From: Rodrigo Vivi <rodrigo.vivi@intel.com>
To: Lionel Landwerlin <lionel.g.landwerlin@intel.com>
Cc: <intel-xe@lists.freedesktop.org>
Subject: Re: [v4] drm/xe: Allow per queue programming of COMMON_SLICE_CHICKEN3 bit13
Date: Tue, 3 Mar 2026 16:09:59 -0500 [thread overview]
Message-ID: <aadOJ6YTk2fhOEBn@intel.com> (raw)

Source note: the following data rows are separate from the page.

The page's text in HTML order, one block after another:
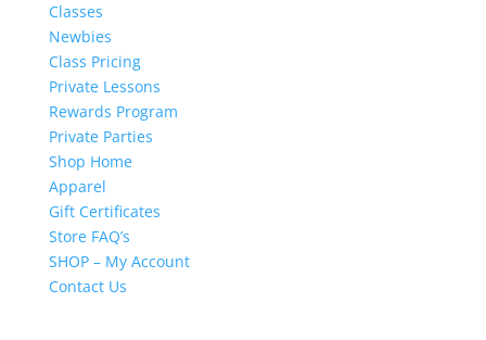
Classes
Newbies
Class Pricing
Private Lessons
Rewards Program
Private Parties
Shop Home
Apparel
Gift Certificates
Store FAQ’s
SHOP – My Account
Contact Us
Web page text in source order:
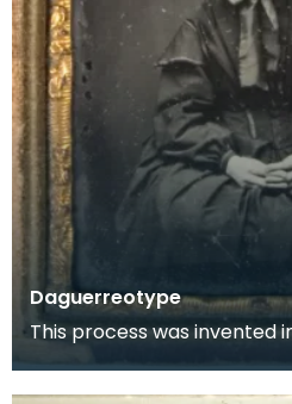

In-Reply-To: <20260227112310.1222483-1-lionel.g.landwerlin@intel.com>
On Fri, Feb 27, 2026 at 01:23:08PM +0200, Lionel Landwerlin wrote:
> Similar to i915's commit cebc13de7e704b1355bea208a9f9cdb042c74588
> ("drm/i915: Whitelist COMMON_SLICE_CHICKEN3 for UMD access"), except
> people have decided to not rely on putting the register on the
> allowlist for UMD to program and instead have context/queue creation
> flag.
NACK!
Broken record: https://lore.kernel.org/intel-xe/aZXhoXWY8tDl63Lw@intel.com/
>
> This is a recommended tuning setting for both gen12 and Xe_HP
> platforms.
>
> If a render queue is created with
> DRM_XE_EXEC_QUEUE_SET_STATE_CACHE_PERF_FIX, COMMON_SLICE_CHICKEN3 will
> be programmed at initialization to enable the render color cache to
> key with BTP+BTI (binding table pool + binding table entry) instead of
> just BTI (binding table entry). This enables the UMD to avoid emitting
> render-target-cache-flush + stall-at-pixel-scoreboard every time a
> binding table entry pointing to a render target is changed.
>
> v2: Use xe_lrc_write_ring()
>
> v3: Update xe_query.c to report availability
>
> v4: Rename defines to add DISABLE_
>
> Bspec: 73993, 73994, 72161, 31870, 68331
> Signed-off-by: Lionel Landwerlin <lionel.g.landwerlin@intel.com>
> ---
> drivers/gpu/drm/xe/regs/xe_gt_regs.h | 1 +
> drivers/gpu/drm/xe/xe_exec_queue.c | 19 ++++++++++++++++++-
> drivers/gpu/drm/xe/xe_exec_queue_types.h | 2 ++
> drivers/gpu/drm/xe/xe_lrc.c | 9 +++++++++
> drivers/gpu/drm/xe/xe_lrc.h | 1 +
> drivers/gpu/drm/xe/xe_query.c | 2 ++
> include/uapi/drm/xe_drm.h | 8 ++++++++
> 7 files changed, 41 insertions(+), 1 deletion(-)
>
> diff --git a/drivers/gpu/drm/xe/regs/xe_gt_regs.h b/drivers/gpu/drm/xe/regs/xe_gt_regs.h
> index 90b9017770ea2..33b94ec344044 100644
> --- a/drivers/gpu/drm/xe/regs/xe_gt_regs.h
> +++ b/drivers/gpu/drm/xe/regs/xe_gt_regs.h
> @@ -179,6 +179,7 @@
>
> #define COMMON_SLICE_CHICKEN3 XE_REG(0x7304, XE_REG_OPTION_MASKED)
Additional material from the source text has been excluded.